On a national level, the housing market is beginning to recover with demand and home prices both on the rise. However, in the midst of social distancing and working from home, one sector has been outpacing the others: single-family homes. 
“The single-family housing market has been a clear, if somewhat unexpected, beneficiary of COVID-19,” a late August report by UBS states.
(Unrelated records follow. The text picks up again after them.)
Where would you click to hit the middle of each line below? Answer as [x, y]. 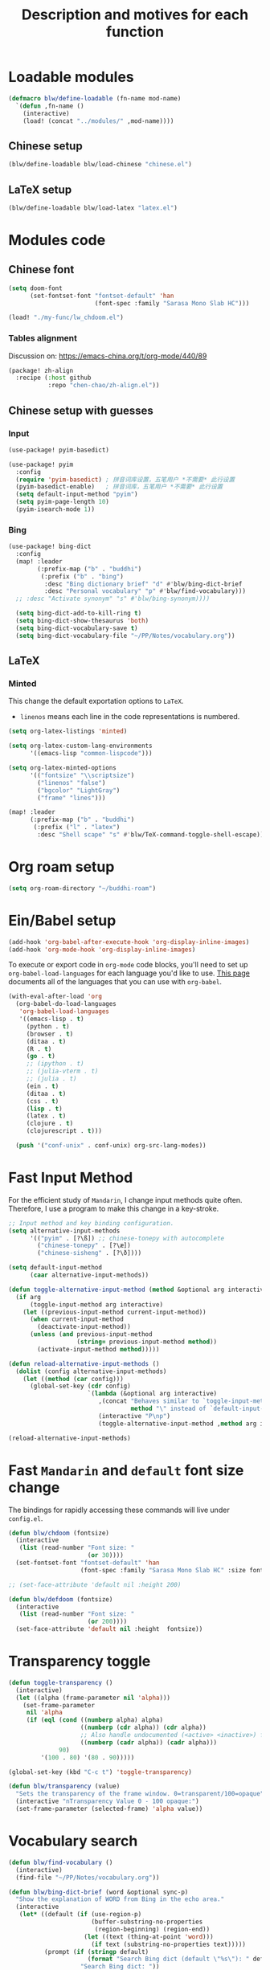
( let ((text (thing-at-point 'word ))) [149, 1937]
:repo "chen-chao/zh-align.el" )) [104, 386]
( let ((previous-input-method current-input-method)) [115, 1312]
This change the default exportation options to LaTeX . [96, 701]
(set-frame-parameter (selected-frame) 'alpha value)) [109, 1809]
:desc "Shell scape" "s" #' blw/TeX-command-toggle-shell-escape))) [152, 835]
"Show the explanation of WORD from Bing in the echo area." [120, 1899]
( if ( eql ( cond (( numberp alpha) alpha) [94, 1720]
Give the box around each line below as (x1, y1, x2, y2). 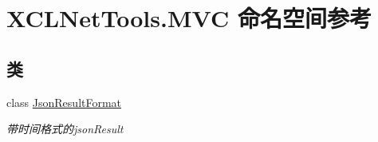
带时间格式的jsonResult (6, 120, 124, 137)
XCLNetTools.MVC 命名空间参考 (6, 2, 372, 34)
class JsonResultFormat (6, 93, 122, 110)
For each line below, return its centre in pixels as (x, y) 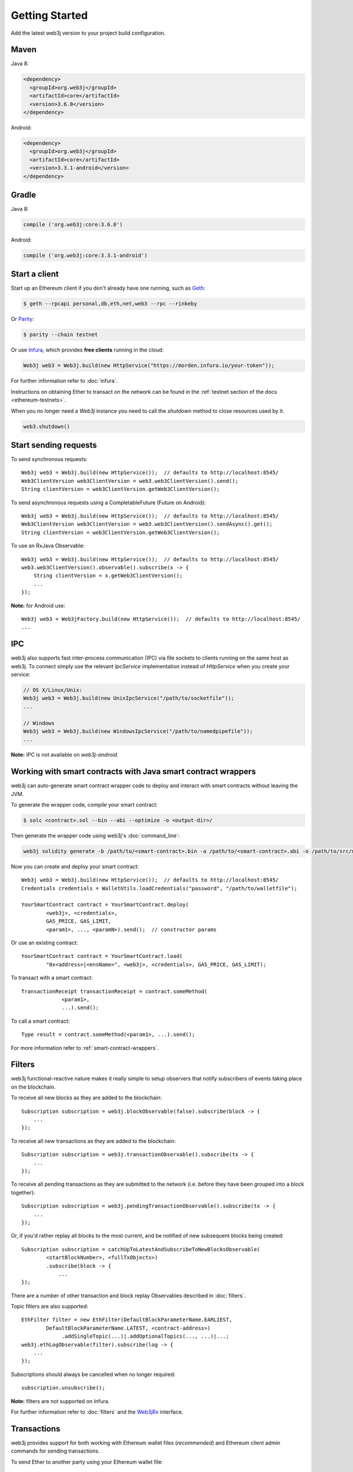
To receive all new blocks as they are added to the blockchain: (86, 1098)
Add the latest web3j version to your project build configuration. (88, 33)
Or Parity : (23, 319)
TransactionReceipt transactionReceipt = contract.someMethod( (114, 991)
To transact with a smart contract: (52, 978)
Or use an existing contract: (44, 943)
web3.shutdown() (47, 426)
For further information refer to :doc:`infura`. (64, 381)
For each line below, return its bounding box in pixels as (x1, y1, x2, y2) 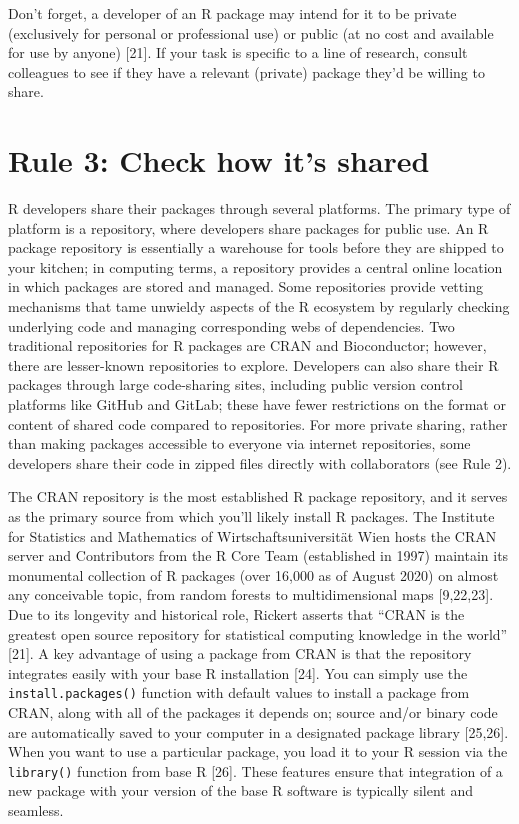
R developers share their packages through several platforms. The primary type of (8, 198, 511, 219)
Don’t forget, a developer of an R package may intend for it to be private (8, 3, 457, 23)
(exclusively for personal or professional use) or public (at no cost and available (8, 22, 494, 43)
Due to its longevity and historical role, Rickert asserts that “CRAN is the (8, 603, 465, 624)
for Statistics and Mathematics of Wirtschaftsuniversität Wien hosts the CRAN (8, 525, 497, 546)
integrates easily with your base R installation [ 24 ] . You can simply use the (8, 662, 468, 683)
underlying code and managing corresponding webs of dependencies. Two (8, 315, 455, 336)
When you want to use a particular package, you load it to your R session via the (8, 741, 508, 762)
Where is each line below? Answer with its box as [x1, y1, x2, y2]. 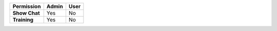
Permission [12, 3, 41, 10]
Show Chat [12, 10, 41, 16]
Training [12, 16, 33, 23]
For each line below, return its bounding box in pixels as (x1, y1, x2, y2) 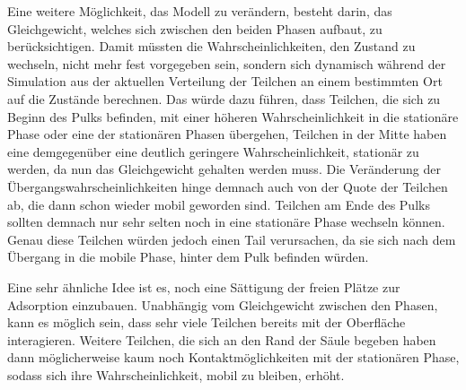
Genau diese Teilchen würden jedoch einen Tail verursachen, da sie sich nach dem (7, 230, 456, 248)
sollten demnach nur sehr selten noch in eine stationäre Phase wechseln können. (7, 212, 445, 231)
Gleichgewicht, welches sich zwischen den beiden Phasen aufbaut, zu (7, 19, 382, 38)
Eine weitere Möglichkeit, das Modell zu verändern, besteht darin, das (7, 2, 392, 20)
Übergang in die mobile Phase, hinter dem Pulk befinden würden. (7, 247, 369, 266)
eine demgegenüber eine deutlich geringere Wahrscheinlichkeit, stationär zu (7, 142, 419, 160)
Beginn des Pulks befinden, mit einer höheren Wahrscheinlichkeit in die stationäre (7, 107, 459, 126)
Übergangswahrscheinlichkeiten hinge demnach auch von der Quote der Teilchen (7, 177, 448, 195)
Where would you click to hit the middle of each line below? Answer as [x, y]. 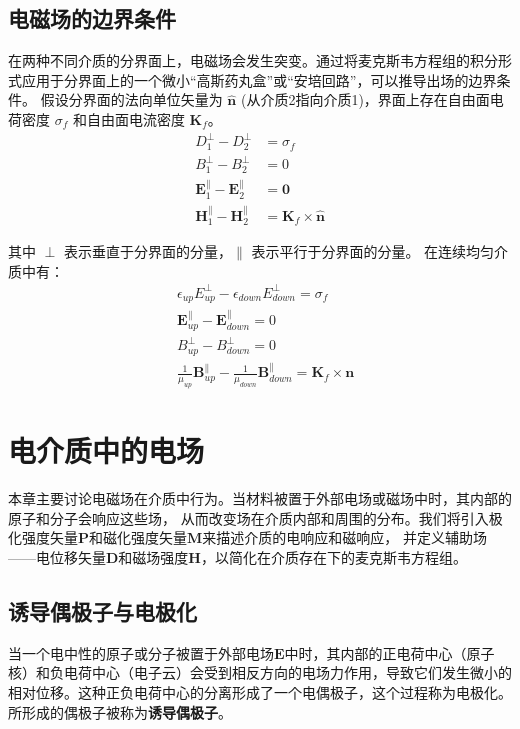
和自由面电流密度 [128, 118]
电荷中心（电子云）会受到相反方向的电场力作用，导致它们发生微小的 [287, 672]
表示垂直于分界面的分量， [147, 251]
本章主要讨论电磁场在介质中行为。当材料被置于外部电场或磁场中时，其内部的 [260, 498]
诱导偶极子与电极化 [102, 611]
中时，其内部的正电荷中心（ [375, 652]
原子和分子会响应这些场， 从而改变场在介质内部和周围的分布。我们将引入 [248, 517]
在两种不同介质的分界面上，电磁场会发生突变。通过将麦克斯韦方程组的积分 [253, 60]
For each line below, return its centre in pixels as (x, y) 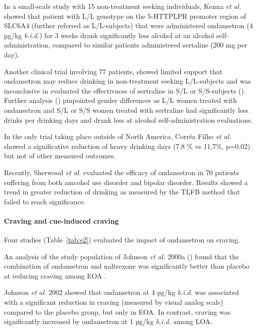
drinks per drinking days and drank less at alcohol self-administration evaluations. (128, 119)
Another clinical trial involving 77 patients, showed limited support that (113, 71)
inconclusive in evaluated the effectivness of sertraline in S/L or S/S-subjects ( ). (125, 90)
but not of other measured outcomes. (60, 156)
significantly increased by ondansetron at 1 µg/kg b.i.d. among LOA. (108, 321)
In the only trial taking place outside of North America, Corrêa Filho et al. (118, 136)
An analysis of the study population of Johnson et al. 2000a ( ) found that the (122, 256)
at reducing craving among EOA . (55, 275)
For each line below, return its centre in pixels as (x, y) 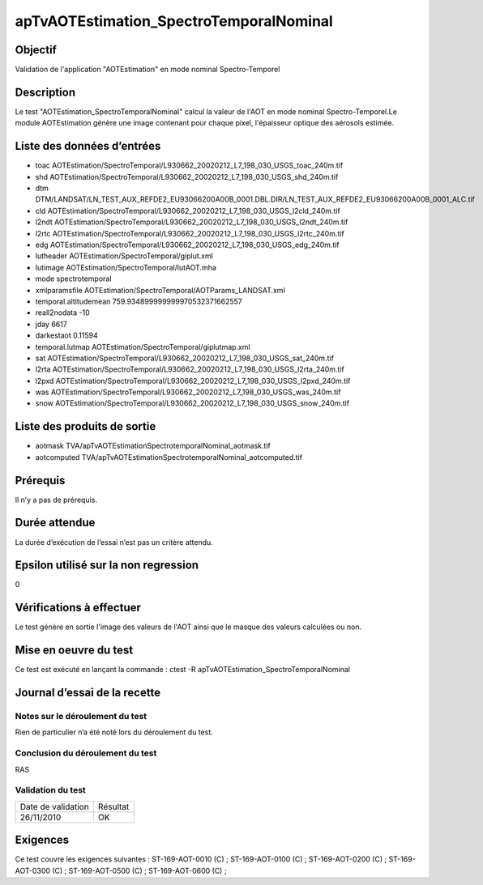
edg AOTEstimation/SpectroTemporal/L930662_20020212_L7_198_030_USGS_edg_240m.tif (187, 245)
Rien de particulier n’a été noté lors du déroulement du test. (114, 732)
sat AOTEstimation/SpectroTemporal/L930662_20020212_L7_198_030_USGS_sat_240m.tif (184, 358)
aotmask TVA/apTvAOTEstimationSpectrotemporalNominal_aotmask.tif (153, 446)
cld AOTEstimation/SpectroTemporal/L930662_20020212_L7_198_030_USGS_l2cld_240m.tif (188, 211)
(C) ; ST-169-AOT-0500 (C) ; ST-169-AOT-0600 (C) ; (139, 870)
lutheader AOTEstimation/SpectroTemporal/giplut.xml (124, 256)
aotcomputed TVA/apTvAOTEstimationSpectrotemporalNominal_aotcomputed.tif (169, 457)
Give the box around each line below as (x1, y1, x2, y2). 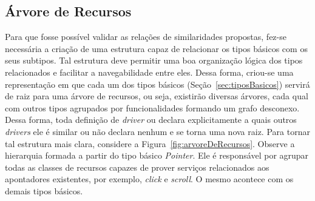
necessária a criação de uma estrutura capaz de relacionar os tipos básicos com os (5, 42, 308, 54)
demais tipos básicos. (5, 184, 83, 197)
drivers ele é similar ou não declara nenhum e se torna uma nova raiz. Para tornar (5, 125, 310, 137)
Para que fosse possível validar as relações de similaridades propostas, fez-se (5, 30, 286, 43)
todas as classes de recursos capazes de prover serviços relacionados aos (5, 160, 269, 173)
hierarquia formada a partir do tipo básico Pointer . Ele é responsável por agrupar (5, 149, 309, 162)
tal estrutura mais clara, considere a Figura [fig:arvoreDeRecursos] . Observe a (5, 137, 295, 150)
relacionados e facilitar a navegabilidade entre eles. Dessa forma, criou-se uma (5, 65, 294, 78)
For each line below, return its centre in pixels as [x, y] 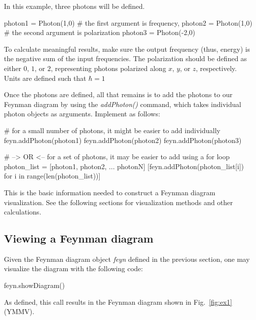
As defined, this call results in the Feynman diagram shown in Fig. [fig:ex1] [118, 302]
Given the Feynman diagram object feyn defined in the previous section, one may [127, 259]
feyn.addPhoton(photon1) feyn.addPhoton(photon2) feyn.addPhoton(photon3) [123, 140]
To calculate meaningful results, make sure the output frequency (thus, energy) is [127, 49]
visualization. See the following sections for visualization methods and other [119, 202]
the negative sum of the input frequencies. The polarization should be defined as [126, 58]
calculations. [23, 212]
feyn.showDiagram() [35, 285]
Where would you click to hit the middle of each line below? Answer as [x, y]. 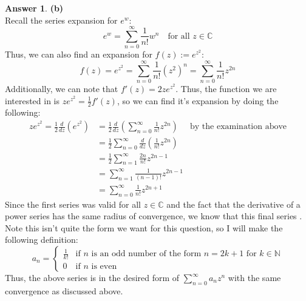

It’s a remarkable change for a segment of the market that just months ago was on its way out, with some cities and states going as far as banning single-family zoning. Here’s how the single-family space went from a near-pariah of the housing market to leading its strong performance during the pandemic.
Single-family housing was seen pre-pandemic as something holding housing back
Single-family zoning was on the way out in early 2020. Oregon became the first state to ban single-family zoning in July 2019, after Minneapolis cut down on it citywide in December 2018. The New York Times reported that this type of zoning “has long perpetuated segregation,” while zoning-reform advocates pushed for an end to single-family zoning as a solution for the affordability crisis in real estate.
Things look very different in 2020, as working from home has meant it’s now a possibility for some to move to a bigger space in a less densely populated area for a more affordable price. Additionally, a single-family home is inherently safer for social distancing purposes as it cuts down on your contact with others.
UBS noted the trend of moving away from urban areas already existed, but has been accelerated by the pandemic. 
“Given the shelter-in-place restrictions, the shuttering of many of the key draws in a number of cities (restaurants, museums, sporting events, concerts, nightclubs, etc.) has, for the current period, made dense city living less appealing for a number of people,” the report reads. 
Historically low mortgage rates, which fell below 3% for the first time ever in July, are another huge boost to all the people wanting single-family homes. Pent-up demand from the nonexistent spring selling season, and older millennials getting married and having kids are other obvious boons to the market. Those other considerations, about single-family housing fostering inequality and a lack of affordability, aren’t top of mind in 2020.
Single-family is back and here to stay
Even as we inch toward a post-pandemic market, UBS sees the interest in single-family homes remaining, at least to some degree. 
It’s important to note, per UBS, that not all people leaving the city are buying homes. There are some who are renting or hiding out in their second home until the city returns to normalcy. The report predicts that, among other things, a sense of normalcy will return to dense cities, along with many of the people who have left.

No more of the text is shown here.